◆ **AVAILABLE RECORDS**:

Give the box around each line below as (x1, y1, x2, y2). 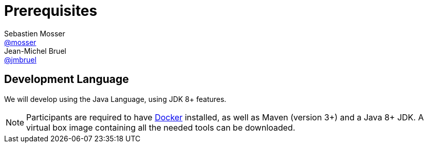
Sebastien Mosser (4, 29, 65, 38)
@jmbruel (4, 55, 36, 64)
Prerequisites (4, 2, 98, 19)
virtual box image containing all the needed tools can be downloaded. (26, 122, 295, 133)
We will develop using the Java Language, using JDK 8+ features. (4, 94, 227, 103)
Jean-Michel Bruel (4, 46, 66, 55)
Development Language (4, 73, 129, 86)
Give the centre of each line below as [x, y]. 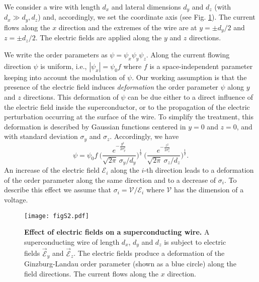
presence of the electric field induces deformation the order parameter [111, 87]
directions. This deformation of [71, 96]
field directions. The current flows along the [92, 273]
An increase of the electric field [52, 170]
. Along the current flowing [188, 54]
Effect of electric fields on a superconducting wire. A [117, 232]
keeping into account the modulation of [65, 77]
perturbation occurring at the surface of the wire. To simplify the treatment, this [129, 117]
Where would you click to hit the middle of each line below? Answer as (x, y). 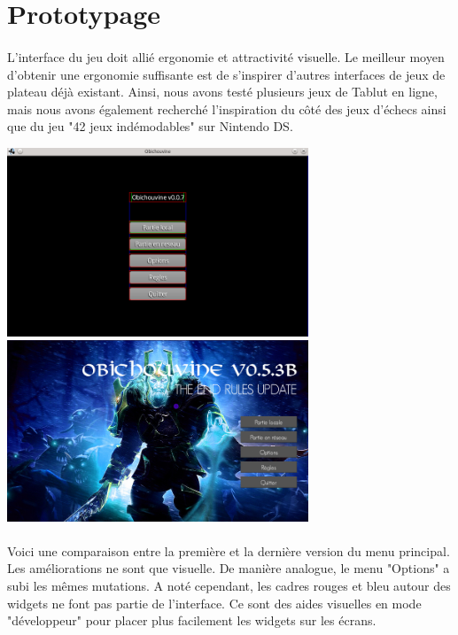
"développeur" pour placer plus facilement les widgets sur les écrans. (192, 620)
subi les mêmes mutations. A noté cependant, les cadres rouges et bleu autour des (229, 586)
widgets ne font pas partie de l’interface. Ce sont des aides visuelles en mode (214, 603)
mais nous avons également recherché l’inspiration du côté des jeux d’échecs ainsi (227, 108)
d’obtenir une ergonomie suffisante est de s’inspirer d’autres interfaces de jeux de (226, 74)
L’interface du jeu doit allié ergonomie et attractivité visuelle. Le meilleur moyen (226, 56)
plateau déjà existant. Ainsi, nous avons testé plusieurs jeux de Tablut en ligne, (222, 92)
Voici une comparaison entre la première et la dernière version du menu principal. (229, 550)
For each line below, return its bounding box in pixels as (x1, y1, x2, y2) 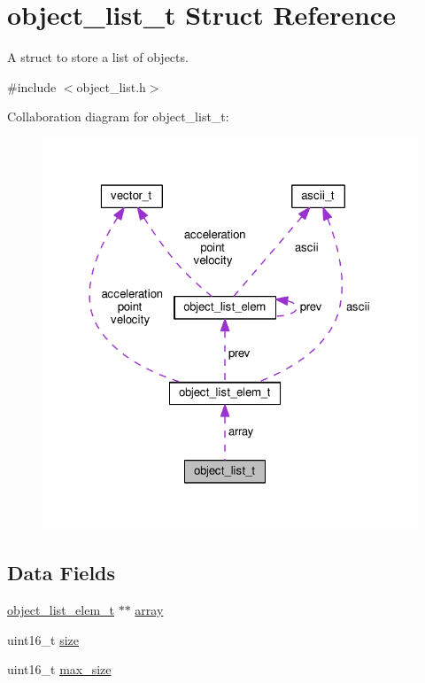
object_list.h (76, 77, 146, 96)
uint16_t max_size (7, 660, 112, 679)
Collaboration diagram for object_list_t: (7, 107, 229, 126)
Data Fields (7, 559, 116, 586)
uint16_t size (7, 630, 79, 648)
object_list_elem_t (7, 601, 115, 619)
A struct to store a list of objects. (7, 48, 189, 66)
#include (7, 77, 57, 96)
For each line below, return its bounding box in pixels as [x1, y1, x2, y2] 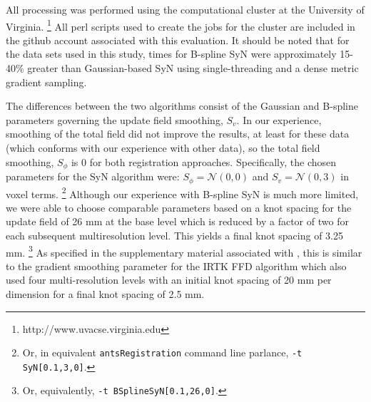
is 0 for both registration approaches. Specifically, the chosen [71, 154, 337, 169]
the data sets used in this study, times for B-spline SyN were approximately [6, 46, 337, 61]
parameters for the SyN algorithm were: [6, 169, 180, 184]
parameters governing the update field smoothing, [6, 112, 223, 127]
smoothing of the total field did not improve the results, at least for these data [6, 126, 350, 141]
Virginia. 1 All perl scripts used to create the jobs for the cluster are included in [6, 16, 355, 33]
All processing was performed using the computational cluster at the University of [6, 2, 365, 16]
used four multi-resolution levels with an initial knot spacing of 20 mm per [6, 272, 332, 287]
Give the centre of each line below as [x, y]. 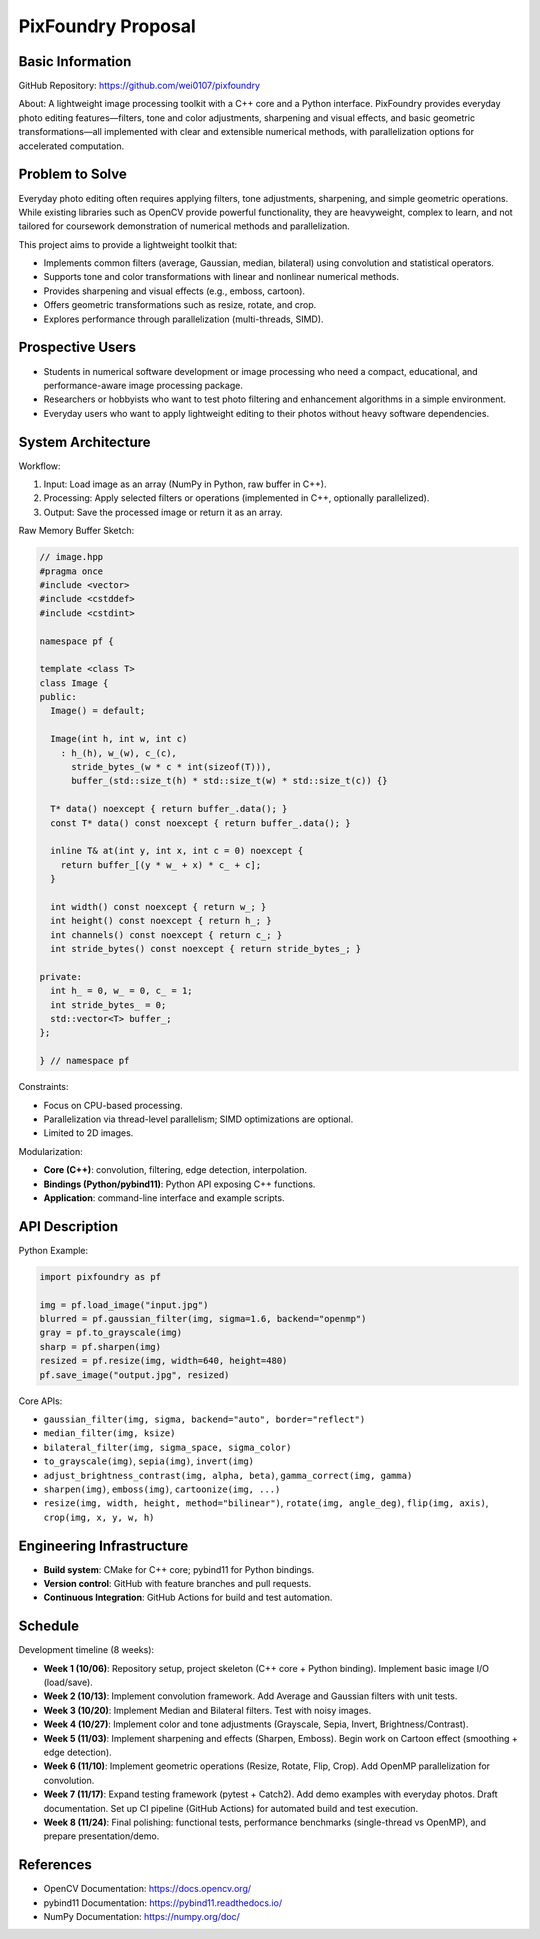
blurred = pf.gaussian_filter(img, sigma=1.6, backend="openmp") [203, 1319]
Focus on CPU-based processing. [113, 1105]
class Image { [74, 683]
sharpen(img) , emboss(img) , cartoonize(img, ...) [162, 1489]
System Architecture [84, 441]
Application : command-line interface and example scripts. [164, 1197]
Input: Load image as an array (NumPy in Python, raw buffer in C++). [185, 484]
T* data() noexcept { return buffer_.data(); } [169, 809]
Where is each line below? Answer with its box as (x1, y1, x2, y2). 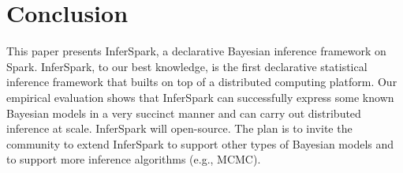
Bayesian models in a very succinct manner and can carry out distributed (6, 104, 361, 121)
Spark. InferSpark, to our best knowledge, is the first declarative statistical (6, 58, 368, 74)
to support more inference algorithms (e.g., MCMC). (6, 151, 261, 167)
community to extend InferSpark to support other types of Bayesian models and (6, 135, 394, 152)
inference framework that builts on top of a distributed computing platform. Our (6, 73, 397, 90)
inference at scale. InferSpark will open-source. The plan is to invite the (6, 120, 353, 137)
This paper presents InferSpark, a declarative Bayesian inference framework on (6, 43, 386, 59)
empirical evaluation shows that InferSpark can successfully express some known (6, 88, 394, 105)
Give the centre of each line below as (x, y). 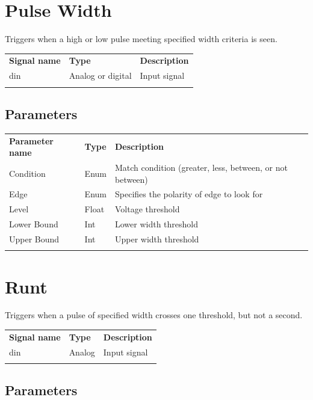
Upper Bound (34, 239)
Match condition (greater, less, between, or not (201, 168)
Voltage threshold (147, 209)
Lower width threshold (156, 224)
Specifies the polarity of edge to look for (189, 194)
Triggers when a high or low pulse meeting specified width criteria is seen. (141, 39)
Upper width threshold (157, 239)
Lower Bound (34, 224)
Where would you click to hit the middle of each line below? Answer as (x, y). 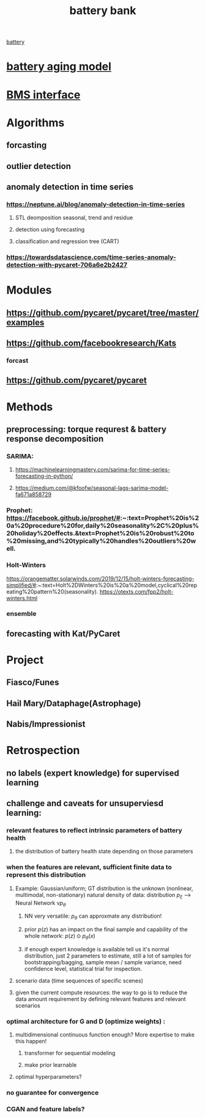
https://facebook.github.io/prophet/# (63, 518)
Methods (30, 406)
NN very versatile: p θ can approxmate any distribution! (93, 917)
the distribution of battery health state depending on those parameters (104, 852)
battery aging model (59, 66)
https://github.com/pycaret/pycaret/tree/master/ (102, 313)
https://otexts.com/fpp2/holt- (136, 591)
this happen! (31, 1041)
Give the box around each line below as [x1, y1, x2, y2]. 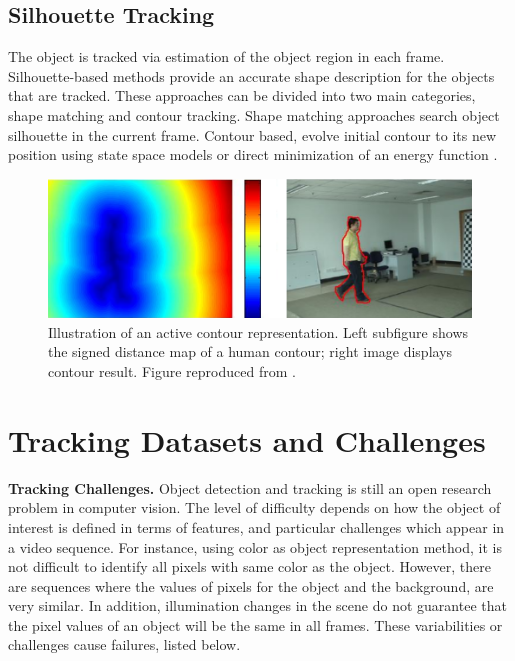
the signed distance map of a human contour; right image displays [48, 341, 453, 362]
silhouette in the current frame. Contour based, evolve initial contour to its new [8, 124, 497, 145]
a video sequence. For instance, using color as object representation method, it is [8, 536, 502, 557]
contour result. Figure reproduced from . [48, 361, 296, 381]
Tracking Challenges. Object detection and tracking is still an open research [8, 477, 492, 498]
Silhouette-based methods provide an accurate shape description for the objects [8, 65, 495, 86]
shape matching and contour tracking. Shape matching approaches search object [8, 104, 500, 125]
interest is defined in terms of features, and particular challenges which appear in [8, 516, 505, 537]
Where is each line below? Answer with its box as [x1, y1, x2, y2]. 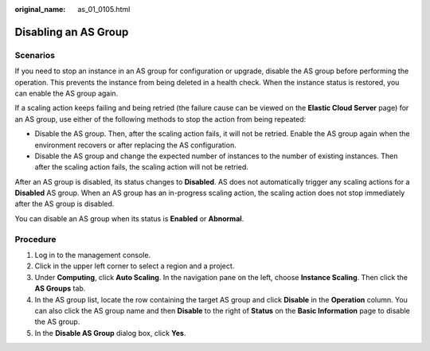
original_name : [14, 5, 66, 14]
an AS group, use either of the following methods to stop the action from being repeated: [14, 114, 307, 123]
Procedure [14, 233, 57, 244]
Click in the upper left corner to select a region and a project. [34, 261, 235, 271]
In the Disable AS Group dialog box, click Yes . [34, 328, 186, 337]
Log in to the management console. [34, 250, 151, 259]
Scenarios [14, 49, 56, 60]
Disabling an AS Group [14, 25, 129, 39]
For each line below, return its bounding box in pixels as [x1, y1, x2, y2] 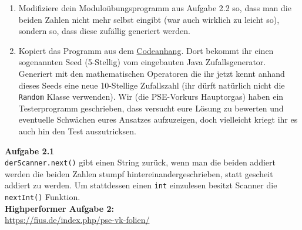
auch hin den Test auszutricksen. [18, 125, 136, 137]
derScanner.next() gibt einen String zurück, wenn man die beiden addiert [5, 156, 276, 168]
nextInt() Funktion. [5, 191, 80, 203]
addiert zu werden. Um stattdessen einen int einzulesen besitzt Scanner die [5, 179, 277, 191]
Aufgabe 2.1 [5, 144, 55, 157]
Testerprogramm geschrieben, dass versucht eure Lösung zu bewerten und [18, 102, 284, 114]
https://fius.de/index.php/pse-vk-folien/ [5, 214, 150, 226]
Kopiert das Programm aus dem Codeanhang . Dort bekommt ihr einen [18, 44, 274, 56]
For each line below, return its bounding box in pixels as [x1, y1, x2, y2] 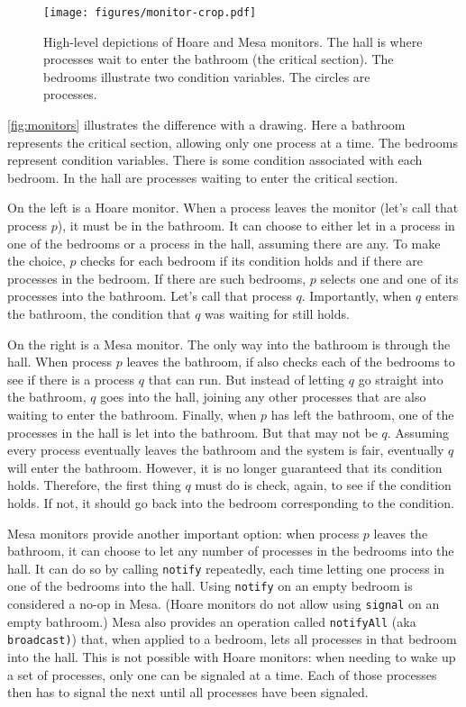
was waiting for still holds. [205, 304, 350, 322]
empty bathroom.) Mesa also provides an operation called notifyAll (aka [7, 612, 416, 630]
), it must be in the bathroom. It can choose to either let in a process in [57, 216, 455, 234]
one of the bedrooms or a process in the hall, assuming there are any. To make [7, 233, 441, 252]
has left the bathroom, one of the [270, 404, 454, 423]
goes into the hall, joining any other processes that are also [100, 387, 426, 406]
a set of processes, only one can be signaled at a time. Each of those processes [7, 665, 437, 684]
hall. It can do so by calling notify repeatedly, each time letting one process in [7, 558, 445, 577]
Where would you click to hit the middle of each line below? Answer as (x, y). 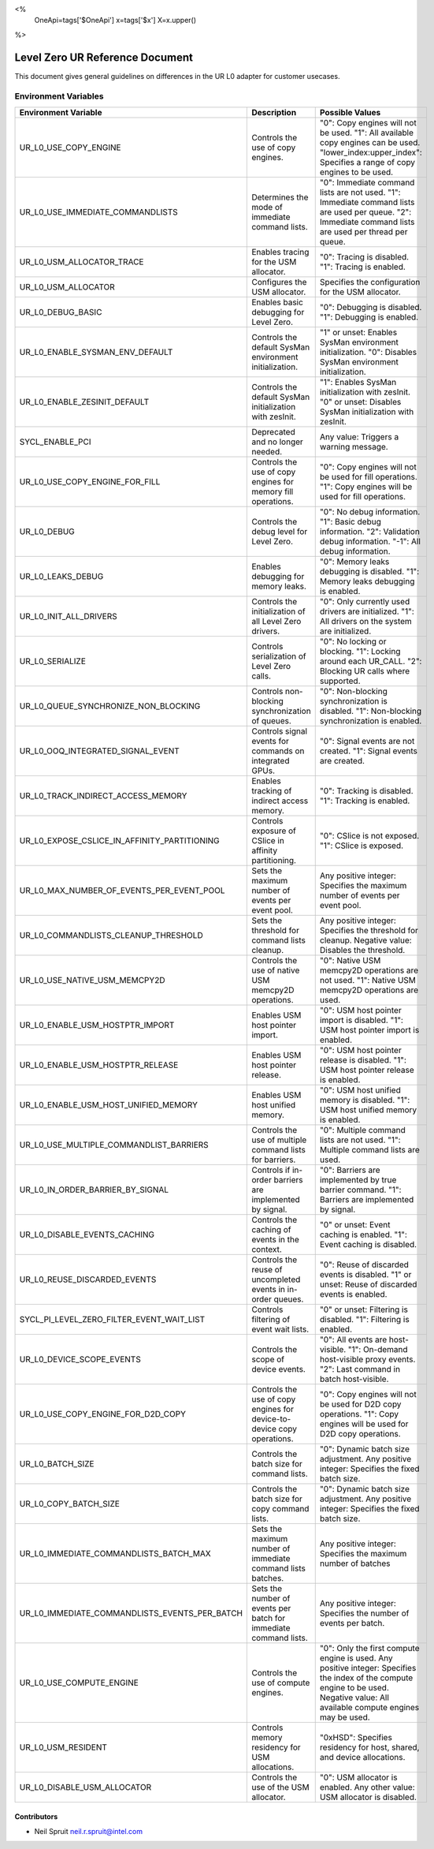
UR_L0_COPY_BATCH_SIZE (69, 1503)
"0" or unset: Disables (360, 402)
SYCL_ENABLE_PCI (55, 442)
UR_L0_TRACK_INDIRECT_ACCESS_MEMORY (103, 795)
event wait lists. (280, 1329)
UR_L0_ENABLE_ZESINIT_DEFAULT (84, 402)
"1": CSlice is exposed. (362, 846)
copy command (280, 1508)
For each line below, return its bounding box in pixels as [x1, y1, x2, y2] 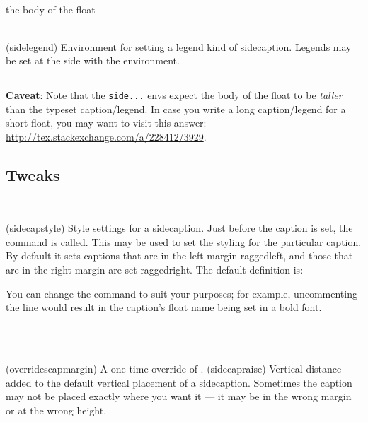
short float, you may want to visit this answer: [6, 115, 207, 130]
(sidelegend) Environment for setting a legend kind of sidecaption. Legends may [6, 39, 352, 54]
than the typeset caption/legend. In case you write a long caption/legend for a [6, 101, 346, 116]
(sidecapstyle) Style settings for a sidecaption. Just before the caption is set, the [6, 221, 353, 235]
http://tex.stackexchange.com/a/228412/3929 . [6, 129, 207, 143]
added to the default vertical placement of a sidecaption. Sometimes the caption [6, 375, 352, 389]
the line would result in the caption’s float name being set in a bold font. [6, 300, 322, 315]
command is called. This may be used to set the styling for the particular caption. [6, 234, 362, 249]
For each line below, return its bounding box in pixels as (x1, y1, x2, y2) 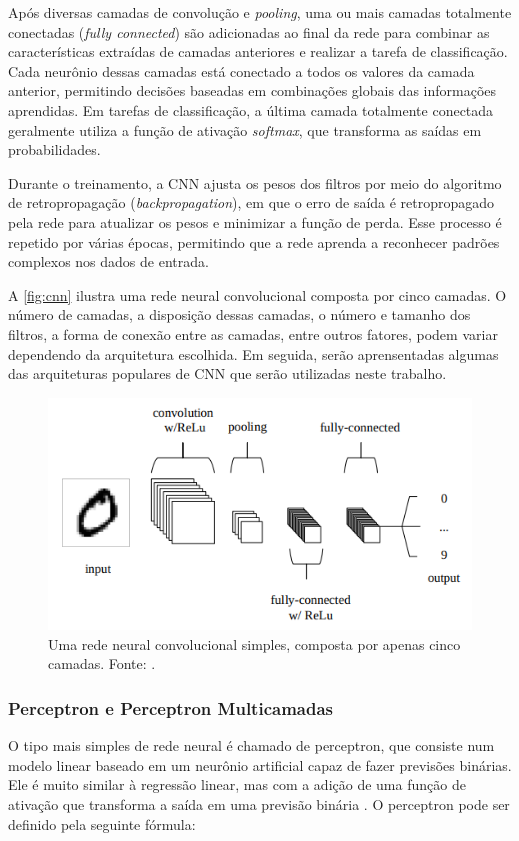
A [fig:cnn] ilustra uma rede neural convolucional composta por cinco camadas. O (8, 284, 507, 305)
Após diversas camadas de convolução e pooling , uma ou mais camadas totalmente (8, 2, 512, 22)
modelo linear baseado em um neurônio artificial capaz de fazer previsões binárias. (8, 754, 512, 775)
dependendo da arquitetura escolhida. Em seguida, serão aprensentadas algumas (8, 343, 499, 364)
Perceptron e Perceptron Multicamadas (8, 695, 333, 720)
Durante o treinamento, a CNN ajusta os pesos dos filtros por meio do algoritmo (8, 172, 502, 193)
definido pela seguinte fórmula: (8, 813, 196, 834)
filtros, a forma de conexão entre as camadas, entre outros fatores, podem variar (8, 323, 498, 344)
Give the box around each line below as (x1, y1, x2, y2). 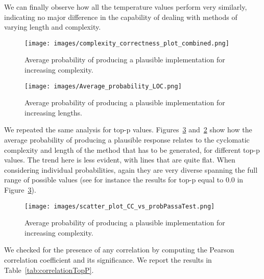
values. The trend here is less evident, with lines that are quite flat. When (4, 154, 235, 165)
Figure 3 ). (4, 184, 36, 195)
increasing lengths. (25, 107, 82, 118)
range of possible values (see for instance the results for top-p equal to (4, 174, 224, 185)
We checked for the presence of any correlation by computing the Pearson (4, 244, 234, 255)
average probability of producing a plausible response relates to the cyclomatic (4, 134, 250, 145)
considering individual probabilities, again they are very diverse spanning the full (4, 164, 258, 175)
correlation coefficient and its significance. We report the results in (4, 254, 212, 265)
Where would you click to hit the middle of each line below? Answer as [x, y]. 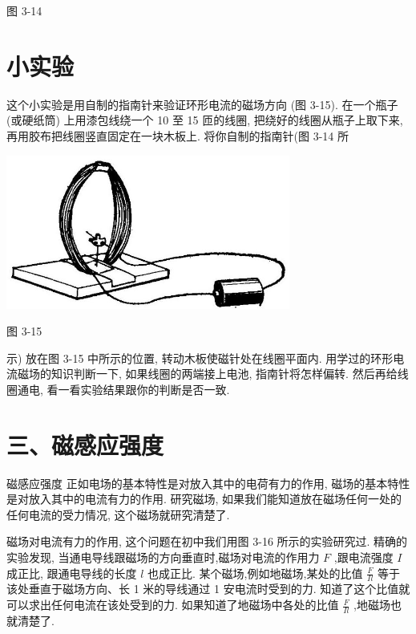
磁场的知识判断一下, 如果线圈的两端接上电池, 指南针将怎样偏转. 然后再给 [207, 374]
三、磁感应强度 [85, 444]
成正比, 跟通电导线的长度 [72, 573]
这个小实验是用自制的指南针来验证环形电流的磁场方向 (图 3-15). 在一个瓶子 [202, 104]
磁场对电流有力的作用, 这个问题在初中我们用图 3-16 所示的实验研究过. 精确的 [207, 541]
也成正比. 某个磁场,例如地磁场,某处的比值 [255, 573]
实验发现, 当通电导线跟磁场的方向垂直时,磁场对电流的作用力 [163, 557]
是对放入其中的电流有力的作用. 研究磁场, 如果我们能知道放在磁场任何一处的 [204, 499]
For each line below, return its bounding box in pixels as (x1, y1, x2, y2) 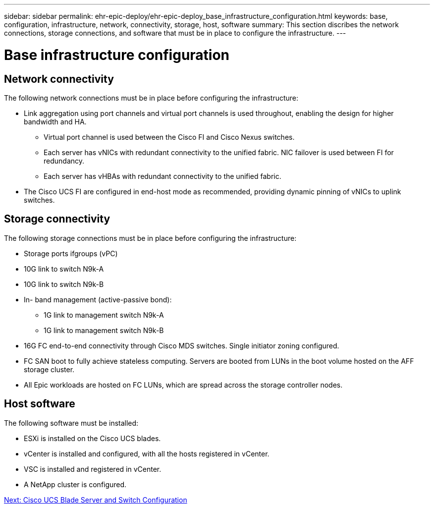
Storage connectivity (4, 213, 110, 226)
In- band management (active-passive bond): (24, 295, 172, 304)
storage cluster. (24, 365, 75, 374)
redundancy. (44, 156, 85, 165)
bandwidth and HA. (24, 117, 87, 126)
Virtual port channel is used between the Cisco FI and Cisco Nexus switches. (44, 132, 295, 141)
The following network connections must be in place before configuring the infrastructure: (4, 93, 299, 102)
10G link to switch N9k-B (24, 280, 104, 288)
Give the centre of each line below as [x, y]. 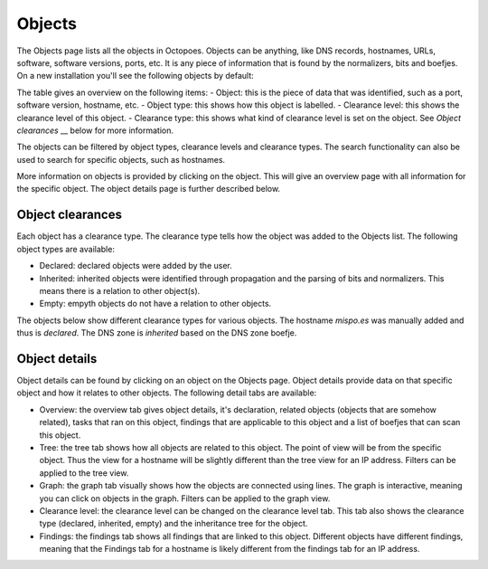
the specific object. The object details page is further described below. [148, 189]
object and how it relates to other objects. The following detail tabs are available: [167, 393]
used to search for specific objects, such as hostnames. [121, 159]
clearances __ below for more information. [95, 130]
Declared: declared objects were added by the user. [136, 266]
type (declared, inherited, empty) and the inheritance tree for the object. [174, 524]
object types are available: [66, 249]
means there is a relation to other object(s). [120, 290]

◆ **TASK STATEMENT**:
Show me every line of the entries above that holds "must".

◆ **SOLUTION FOR THIS TASK**:
), it must be in the bathroom. It can choose to either let in a process in [57, 216, 455, 234]
The following network connections must be in place before configuring the infrastructure: (4, 93, 299, 102)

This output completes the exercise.